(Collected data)
________
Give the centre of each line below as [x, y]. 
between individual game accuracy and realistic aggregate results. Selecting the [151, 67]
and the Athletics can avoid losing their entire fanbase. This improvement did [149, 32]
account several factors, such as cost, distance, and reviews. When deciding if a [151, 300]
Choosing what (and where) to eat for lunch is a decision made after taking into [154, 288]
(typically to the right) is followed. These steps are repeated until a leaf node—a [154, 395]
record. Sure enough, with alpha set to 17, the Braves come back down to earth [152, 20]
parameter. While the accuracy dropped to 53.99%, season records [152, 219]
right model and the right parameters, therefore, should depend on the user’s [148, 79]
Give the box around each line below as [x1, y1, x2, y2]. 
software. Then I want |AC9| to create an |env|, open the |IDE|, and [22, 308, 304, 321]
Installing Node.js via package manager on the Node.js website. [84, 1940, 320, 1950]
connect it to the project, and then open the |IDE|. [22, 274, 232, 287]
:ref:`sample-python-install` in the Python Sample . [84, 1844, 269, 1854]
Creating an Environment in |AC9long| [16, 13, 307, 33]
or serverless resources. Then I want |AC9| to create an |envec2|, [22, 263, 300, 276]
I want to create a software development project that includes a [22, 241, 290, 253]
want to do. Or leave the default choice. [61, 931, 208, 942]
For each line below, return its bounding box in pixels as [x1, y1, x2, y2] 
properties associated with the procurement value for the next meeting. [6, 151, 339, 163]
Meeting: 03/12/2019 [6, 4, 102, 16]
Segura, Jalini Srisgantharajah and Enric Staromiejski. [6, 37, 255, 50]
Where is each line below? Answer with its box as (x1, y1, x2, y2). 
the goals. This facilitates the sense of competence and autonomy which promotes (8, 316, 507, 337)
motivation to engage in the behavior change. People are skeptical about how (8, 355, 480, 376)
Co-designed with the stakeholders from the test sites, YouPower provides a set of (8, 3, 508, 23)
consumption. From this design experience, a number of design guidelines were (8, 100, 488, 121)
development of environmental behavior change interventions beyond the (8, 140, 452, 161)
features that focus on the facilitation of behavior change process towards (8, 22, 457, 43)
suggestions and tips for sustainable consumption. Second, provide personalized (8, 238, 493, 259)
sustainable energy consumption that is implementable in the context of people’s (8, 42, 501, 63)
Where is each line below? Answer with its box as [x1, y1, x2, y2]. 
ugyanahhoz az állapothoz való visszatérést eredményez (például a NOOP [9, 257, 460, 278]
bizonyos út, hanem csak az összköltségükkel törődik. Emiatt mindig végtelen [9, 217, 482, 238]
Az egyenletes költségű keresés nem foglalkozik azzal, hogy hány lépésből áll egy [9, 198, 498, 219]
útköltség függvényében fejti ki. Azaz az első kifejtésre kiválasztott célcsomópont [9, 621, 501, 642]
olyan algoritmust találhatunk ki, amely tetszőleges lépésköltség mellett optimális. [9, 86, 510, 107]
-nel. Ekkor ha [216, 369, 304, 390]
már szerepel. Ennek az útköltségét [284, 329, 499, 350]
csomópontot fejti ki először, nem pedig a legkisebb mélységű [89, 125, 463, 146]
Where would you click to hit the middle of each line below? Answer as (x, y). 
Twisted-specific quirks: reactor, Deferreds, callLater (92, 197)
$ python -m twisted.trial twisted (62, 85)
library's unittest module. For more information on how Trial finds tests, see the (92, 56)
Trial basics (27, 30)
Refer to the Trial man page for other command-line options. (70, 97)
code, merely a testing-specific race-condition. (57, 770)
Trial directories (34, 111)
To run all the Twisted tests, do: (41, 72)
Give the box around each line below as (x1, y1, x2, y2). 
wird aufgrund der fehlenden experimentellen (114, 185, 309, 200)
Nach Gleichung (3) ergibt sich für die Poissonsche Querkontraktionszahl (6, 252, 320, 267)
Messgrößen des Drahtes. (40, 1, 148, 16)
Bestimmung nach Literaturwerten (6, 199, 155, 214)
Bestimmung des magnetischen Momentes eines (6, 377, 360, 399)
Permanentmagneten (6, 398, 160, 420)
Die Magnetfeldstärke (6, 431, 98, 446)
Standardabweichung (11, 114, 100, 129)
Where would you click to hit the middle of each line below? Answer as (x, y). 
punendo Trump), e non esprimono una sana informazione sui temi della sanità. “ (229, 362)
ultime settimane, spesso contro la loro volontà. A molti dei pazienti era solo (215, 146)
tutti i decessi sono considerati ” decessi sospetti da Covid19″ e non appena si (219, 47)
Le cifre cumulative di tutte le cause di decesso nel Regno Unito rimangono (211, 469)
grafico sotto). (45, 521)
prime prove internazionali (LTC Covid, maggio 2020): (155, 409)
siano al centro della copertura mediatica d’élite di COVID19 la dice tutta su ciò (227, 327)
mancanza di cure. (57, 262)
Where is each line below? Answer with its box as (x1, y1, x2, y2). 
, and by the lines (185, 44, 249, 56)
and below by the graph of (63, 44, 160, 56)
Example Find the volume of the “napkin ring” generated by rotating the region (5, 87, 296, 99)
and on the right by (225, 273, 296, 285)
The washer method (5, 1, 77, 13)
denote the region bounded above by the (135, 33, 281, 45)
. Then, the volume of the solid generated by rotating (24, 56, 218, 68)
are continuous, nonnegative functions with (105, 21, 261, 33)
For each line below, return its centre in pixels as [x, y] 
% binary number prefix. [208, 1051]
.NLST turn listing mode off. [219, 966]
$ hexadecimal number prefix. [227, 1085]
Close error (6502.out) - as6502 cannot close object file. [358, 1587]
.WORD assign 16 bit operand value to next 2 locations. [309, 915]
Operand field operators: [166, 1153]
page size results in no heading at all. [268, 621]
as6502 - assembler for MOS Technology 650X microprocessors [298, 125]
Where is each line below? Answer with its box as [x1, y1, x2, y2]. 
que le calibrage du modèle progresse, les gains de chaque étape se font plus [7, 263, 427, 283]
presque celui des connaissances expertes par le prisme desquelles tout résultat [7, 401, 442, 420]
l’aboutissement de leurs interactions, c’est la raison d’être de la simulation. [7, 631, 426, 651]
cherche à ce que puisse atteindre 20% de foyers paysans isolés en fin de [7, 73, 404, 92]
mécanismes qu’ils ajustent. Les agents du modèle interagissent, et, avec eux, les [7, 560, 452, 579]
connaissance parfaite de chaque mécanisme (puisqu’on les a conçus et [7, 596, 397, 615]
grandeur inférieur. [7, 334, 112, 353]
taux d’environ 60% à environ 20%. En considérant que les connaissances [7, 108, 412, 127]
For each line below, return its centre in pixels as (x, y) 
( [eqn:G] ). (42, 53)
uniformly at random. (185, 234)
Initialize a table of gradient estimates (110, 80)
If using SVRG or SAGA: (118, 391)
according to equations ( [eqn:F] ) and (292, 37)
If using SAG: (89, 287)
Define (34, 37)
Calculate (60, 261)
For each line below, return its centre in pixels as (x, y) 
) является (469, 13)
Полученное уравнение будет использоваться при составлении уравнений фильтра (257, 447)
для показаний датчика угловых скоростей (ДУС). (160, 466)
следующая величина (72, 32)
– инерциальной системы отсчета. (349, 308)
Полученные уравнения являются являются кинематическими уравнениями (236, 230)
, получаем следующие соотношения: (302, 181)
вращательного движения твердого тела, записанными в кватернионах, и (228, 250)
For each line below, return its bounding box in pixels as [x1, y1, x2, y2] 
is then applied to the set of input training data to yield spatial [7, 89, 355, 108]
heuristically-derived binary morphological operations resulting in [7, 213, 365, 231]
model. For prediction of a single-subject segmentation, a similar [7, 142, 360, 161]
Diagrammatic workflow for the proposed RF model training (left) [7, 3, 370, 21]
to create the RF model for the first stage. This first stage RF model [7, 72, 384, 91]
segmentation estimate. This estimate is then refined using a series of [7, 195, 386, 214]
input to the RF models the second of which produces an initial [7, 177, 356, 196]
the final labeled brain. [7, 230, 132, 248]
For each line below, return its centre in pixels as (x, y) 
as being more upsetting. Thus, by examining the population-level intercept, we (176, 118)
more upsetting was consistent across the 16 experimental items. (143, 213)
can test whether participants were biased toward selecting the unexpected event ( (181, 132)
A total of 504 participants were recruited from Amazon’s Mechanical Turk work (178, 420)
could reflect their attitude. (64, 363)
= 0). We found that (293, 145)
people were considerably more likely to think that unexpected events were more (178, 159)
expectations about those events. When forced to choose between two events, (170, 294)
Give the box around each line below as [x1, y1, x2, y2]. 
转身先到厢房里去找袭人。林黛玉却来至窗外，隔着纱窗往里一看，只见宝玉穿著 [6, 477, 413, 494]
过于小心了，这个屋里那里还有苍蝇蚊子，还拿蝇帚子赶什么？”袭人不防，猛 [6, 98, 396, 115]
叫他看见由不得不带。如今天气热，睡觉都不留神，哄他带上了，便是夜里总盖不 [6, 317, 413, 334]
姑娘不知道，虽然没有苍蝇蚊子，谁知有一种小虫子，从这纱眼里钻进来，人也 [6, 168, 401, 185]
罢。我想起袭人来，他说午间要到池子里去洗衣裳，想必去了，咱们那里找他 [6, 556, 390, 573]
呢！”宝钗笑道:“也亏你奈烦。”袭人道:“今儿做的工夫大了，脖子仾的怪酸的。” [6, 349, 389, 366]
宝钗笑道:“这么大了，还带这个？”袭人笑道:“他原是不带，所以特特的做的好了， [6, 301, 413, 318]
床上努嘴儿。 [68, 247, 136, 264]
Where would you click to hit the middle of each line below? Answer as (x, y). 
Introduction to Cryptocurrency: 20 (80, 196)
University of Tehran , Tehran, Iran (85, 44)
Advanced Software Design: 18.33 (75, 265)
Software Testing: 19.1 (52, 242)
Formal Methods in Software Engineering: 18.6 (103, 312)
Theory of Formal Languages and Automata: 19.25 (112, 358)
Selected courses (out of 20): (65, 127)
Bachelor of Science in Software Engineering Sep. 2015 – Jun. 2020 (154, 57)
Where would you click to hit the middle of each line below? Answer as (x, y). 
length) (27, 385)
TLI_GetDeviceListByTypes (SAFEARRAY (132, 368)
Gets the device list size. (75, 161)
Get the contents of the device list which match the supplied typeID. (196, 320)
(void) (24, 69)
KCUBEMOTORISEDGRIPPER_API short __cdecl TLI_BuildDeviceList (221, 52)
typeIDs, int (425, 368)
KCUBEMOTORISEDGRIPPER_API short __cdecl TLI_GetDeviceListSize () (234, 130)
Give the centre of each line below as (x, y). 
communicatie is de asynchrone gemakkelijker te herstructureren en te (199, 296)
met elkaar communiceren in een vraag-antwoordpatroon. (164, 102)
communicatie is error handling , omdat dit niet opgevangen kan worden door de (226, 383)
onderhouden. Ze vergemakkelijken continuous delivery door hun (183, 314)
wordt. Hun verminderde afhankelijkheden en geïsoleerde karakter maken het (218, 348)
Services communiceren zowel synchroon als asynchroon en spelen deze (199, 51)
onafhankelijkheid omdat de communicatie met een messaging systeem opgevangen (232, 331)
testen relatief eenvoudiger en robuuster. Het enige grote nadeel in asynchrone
________
- **What you have to do**: Please transcribe the records exactly from their first line through the line holding "parameter. While the", and leave out all others.

- **Solution to this problem**:
Give the centre of each line below as [x, y]. 
between individual game accuracy and realistic aggregate results. Selecting the [151, 67]
and the Athletics can avoid losing their entire fanbase. This improvement did [149, 32]
account several factors, such as cost, distance, and reviews. When deciding if a [151, 300]
Choosing what (and where) to eat for lunch is a decision made after taking into [154, 288]
(typically to the right) is followed. These steps are repeated until a leaf node—a [154, 395]
record. Sure enough, with alpha set to 17, the Braves come back down to earth [152, 20]
parameter. While the accuracy dropped to 53.99%, season records [152, 219]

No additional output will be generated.